Phase-field Models of iron phosphate and lithium iron phosphate binary system
Open Access
Author:
Xing, Wenting
Graduate Program:
Materials Science and Engineering
Degree:
Master of Science
Document Type:
Master Thesis
Date of Defense:
July 13, 2012
Committee Members:
Long Qing Chen, Thesis Advisor/Co-Advisor
Keywords:
Lithium-ion battery lithium iron phosphate coherency strain energy
Abstract:
This thesis describes the phase-field modeling of FePO4-LiFePO4 binary system. Lithium iron phosphate has played an important role as a cathode material in rechargeable lithium-ion batteries due to its cycle life, safety and stability. The thermodynamics and two-phase morphologies of lithium iron phosphate are studied by combining the phase-field method with microelasticity theory.

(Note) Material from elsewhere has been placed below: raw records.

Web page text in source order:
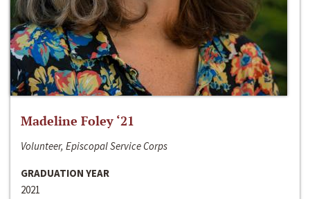
Madeline Foley ‘21
Volunteer, Episcopal Service Corps
GRADUATION YEAR
2021
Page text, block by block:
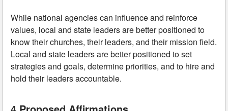
While national agencies can influence and reinforce
values, local and state leaders are better positioned to
know their churches, their leaders, and their mission field.
Local and state leaders are better positioned to set
strategies and goals, determine priorities, and to hire and
hold their leaders accountable.
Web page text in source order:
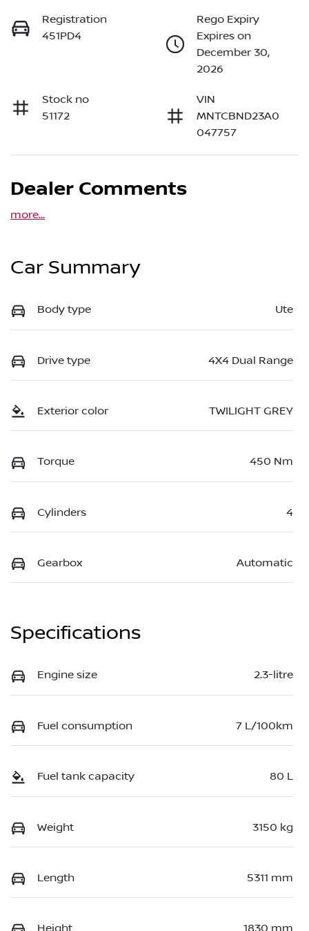
Registration
451PD4
Rego Expiry
Expires on
December 30,
2026
Stock no
51172
VIN
MNTCBND23A0
047757
Dealer Comments
more...
Car Summary
Body type Ute
Drive type 4X4 Dual Range
Exterior color TWILIGHT GREY
Torque 450 Nm
Cylinders 4
Gearbox Automatic
Specifications
Engine size 2.3-litre
Fuel consumption 7 L/100km
Fuel tank capacity 80 L
Weight 3150 kg
Length 5311 mm
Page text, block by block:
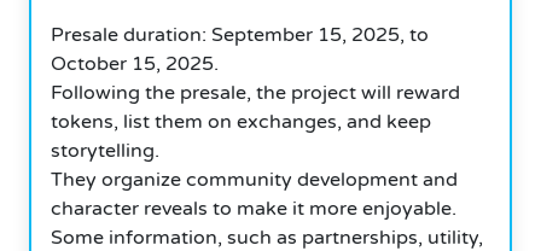
Presale duration: September 15, 2025, to
October 15, 2025.
Following the presale, the project will reward
tokens, list them on exchanges, and keep
storytelling.
They organize community development and
character reveals to make it more enjoyable.
Some information, such as partnerships, utility,
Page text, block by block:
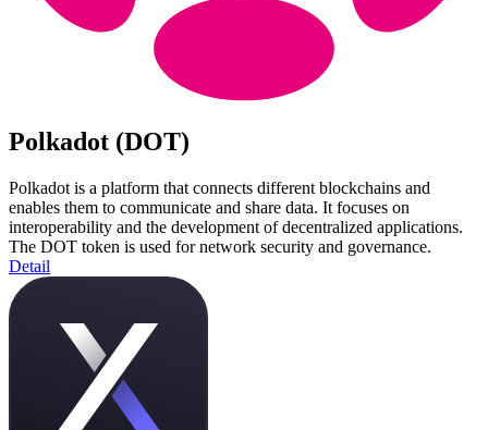
Polkadot (DOT)
Polkadot is a platform that connects different blockchains and
enables them to communicate and share data. It focuses on
interoperability and the development of decentralized applications.
The DOT token is used for network security and governance.
Detail
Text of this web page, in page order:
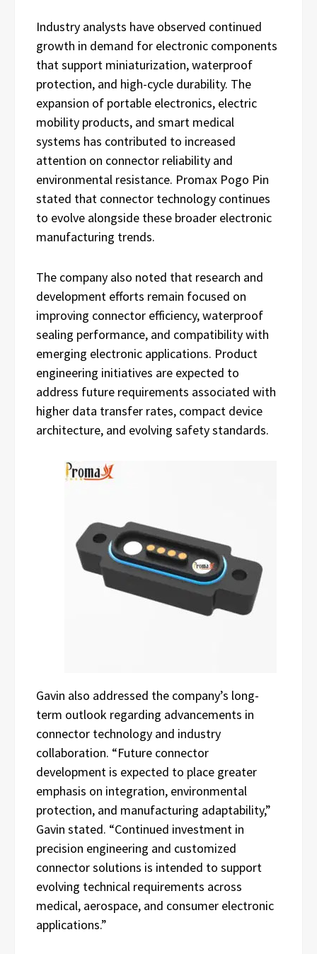
Industry analysts have observed continued
growth in demand for electronic components
that support miniaturization, waterproof
protection, and high-cycle durability. The
expansion of portable electronics, electric
mobility products, and smart medical
systems has contributed to increased
attention on connector reliability and
environmental resistance. Promax Pogo Pin
stated that connector technology continues
to evolve alongside these broader electronic
manufacturing trends.
The company also noted that research and
development efforts remain focused on
improving connector efficiency, waterproof
sealing performance, and compatibility with
emerging electronic applications. Product
engineering initiatives are expected to
address future requirements associated with
higher data transfer rates, compact device
architecture, and evolving safety standards.
Gavin also addressed the company’s long-
term outlook regarding advancements in
connector technology and industry
collaboration. “Future connector
development is expected to place greater
emphasis on integration, environmental
protection, and manufacturing adaptability,”
Gavin stated. “Continued investment in
precision engineering and customized
connector solutions is intended to support
evolving technical requirements across
medical, aerospace, and consumer electronic
applications.”
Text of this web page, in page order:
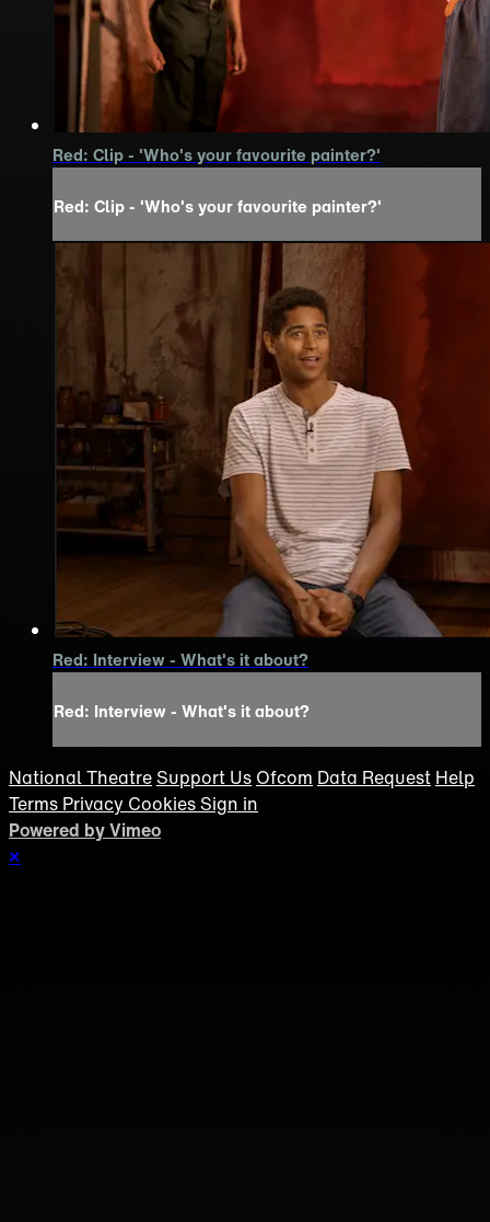
Red: Clip - 'Who's your favourite painter?'
Red: Clip - 'Who's your favourite painter?'
Red: Interview - What's it about?
Red: Interview - What's it about?
National Theatre Support Us Ofcom Data Request Help
Terms Privacy Cookies Sign in
Powered by Vimeo
×
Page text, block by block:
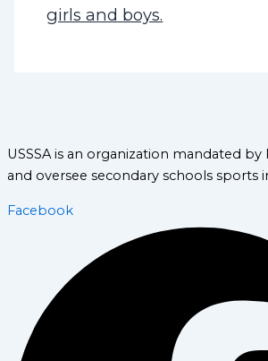
girls and boys.
USSSA is an organization mandated
and oversee secondary schools sports
Facebook
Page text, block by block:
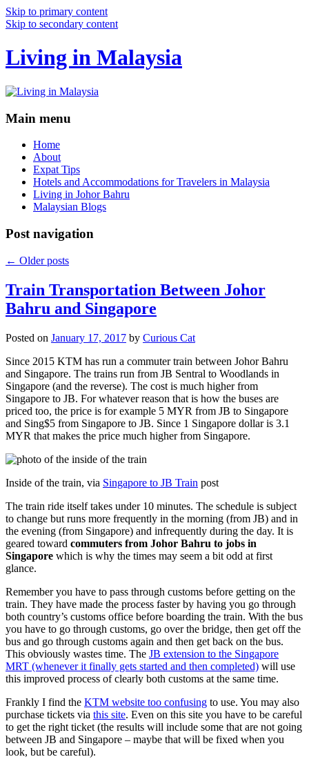
Skip to primary content
Skip to secondary content
Living in Malaysia
Main menu
Home
About
Expat Tips
Hotels and Accommodations for Travelers in Malaysia
Living in Johor Bahru
Malaysian Blogs
Post navigation
← Older posts
Train Transportation Between Johor
Bahru and Singapore
Posted on January 17, 2017 by Curious Cat
Since 2015 KTM has run a commuter train between Johor Bahru
and Singapore. The trains run from JB Sentral to Woodlands in
Singapore (and the reverse). The cost is much higher from
Singapore to JB. For whatever reason that is how the buses are
priced too, the price is for example 5 MYR from JB to Singapore
and Sing$5 from Singapore to JB. Since 1 Singapore dollar is 3.1
MYR that makes the price much higher from Singapore.
Inside of the train, via Singapore to JB Train post
The train ride itself takes under 10 minutes. The schedule is subject
to change but runs more frequently in the morning (from JB) and in
the evening (from Singapore) and infrequently during the day. It is
geared toward commuters from Johor Bahru to jobs in
Singapore which is why the times may seem a bit odd at first
glance.
Remember you have to pass through customs before getting on the
train. They have made the process faster by having you go through
both country’s customs office before boarding the train. With the bus
you have to go through customs, go over the bridge, then get off the
bus and go through customs again and then get back on the bus.
This obviously wastes time. The JB extension to the Singapore
MRT (whenever it finally gets started and then completed) will use
this improved process of clearly both customs at the same time.
Frankly I find the KTM website too confusing to use. You may also
purchase tickets via this site. Even on this site you have to be careful
to get the right ticket (the results will include some that are not going
between JB and Singapore – maybe that will be fixed when you
look, but be careful).
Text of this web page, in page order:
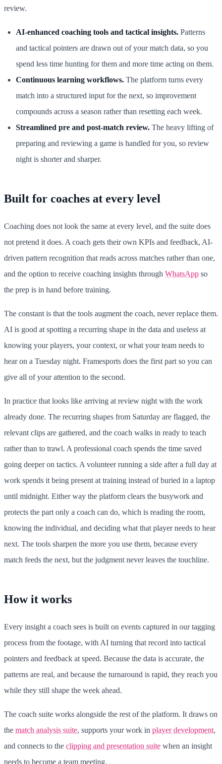
review.
AI-enhanced coaching tools and tactical insights. Patterns
and tactical pointers are drawn out of your match data, so you
spend less time hunting for them and more time acting on them.
Continuous learning workflows. The platform turns every
match into a structured input for the next, so improvement
compounds across a season rather than resetting each week.
Streamlined pre and post-match review. The heavy lifting of
preparing and reviewing a game is handled for you, so review
night is shorter and sharper.
Built for coaches at every level
Coaching does not look the same at every level, and the suite does
not pretend it does. A coach gets their own KPIs and feedback, AI-
driven pattern recognition that reads across matches rather than one,
and the option to receive coaching insights through WhatsApp so
the prep is in hand before training.
The constant is that the tools augment the coach, never replace them.
AI is good at spotting a recurring shape in the data and useless at
knowing your players, your context, or what your team needs to
hear on a Tuesday night. Framesports does the first part so you can
give all of your attention to the second.
In practice that looks like arriving at review night with the work
already done. The recurring shapes from Saturday are flagged, the
relevant clips are gathered, and the coach walks in ready to teach
rather than to trawl. A professional coach spends the time saved
going deeper on tactics. A volunteer running a side after a full day at
work spends it being present at training instead of buried in a laptop
until midnight. Either way the platform clears the busywork and
protects the part only a coach can do, which is reading the room,
knowing the individual, and deciding what that player needs to hear
next. The tools sharpen the more you use them, because every
match feeds the next, but the judgment never leaves the touchline.
How it works
Every insight a coach sees is built on events captured in our tagging
process from the footage, with AI turning that record into tactical
pointers and feedback at speed. Because the data is accurate, the
patterns are real, and because the turnaround is rapid, they reach you
while they still shape the week ahead.
The coach suite works alongside the rest of the platform. It draws on
the match analysis suite, supports your work in player development,
and connects to the clipping and presentation suite when an insight
needs to become a team meeting.
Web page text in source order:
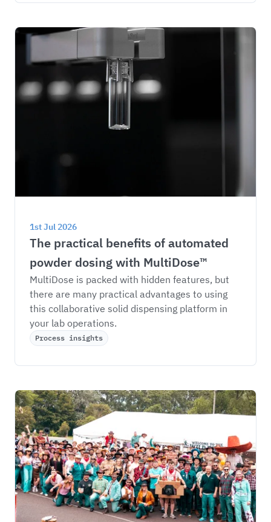
1st Jul 2026
The practical benefits of automated
powder dosing with MultiDose™
MultiDose is packed with hidden features, but
there are many practical advantages to using
this collaborative solid dispensing platform in
your lab operations.
Process insights
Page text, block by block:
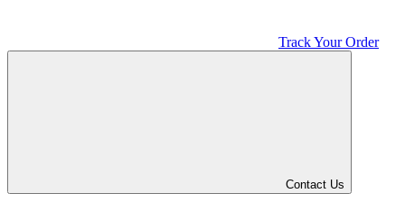
Track Your Order
Contact Us
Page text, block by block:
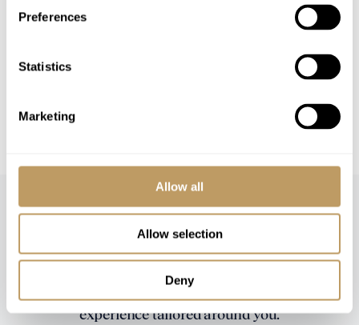
Preferences
Statistics
Marketing
Allow all
Allow selection
Deny
No discounts are applied to empty beds
Local tourist tax is payable in resort
All prices to be reconfirmed at time of
booking
Speak to our experts and let us plan a true
experience tailored around you.
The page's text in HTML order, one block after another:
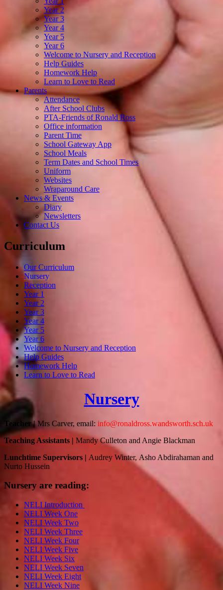
Year 2
Year 3
Year 4
Year 5
Year 6
Welcome to Nursery and Reception
Help Guides
Homework Help
Learn to Love to Read
Parents
Attendance
After School Clubs
PTA-Friends of Ronald Ross
Office information
Parent Time
School Gateway App
School Meals
Term Dates and School Times
Uniform
Websites
Wraparound Care
News & Events
Diary
Newsletters
Contact Us
Curriculum
Our Curriculum
Nursery
Reception
Year 1
Year 2
Year 3
Year 4
Year 5
Year 6
Welcome to Nursery and Reception
Help Guides
Homework Help
Learn to Love to Read
Nursery
Teacher |Mrs Carver, email: info@ronaldross.wandsworth.sch.uk
Teaching Assistants | Mandy Culleton and Angie Blackman
Lunchtime Supervisors | Audrey Winter, Asho Abdirahaman and
Nurto Hussein
Nursery are reading:
NELI Introduction
NELI Week One
NELI Week Two
NELI Week Three
NELI Week Four
NELI Week Five
NELI Week Six
NELI Week Seven
NELI Week Eight
NELI Week Nine
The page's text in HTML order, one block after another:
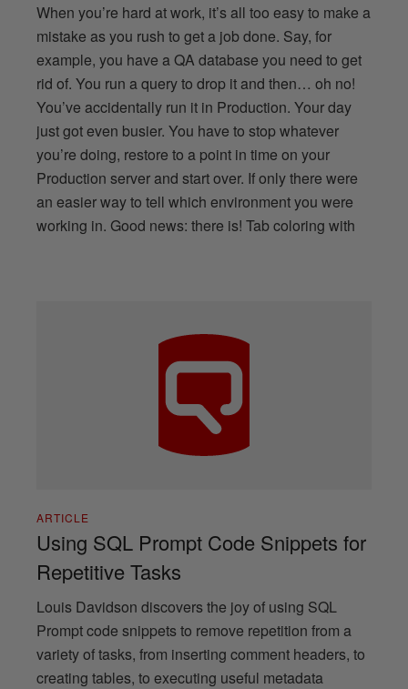
When you’re hard at work, it’s all too easy to make a
mistake as you rush to get a job done. Say, for
example, you have a QA database you need to get
rid of. You run a query to drop it and then… oh no!
You’ve accidentally run it in Production. Your day
just got even busier. You have to stop whatever
you’re doing, restore to a point in time on your
Production server and start over. If only there were
an easier way to tell which environment you were
working in. Good news: there is! Tab coloring with
ARTICLE
Using SQL Prompt Code Snippets for
Repetitive Tasks
Louis Davidson discovers the joy of using SQL
Prompt code snippets to remove repetition from a
variety of tasks, from inserting comment headers, to
creating tables, to executing useful metadata
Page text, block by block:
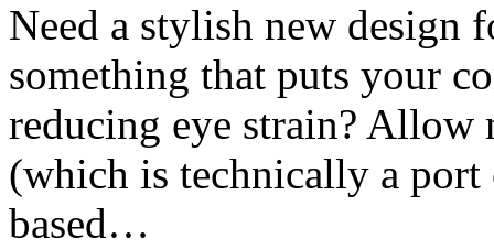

The simple regular solution model has been used first to investigate the coherency strain energy contribution to this binary system. We also developed the fitted expression of the existing experimental data on the phase diagram, as well as the effect of coherency strain energy on the phase diagram. It was found that coherency strain energy could significantly suppress the miscibility gap. We predicted the optimum habit planes analytically as well as using three-dimensional phase-field simulations. The results will be compared with experimental observation, which show excellent agreement.
The phase transitions and morphology of microstructure in a nanoparticle in the binary system due to the lithium diffusion process can be observed by combining the smooth boundary method and phase-field model.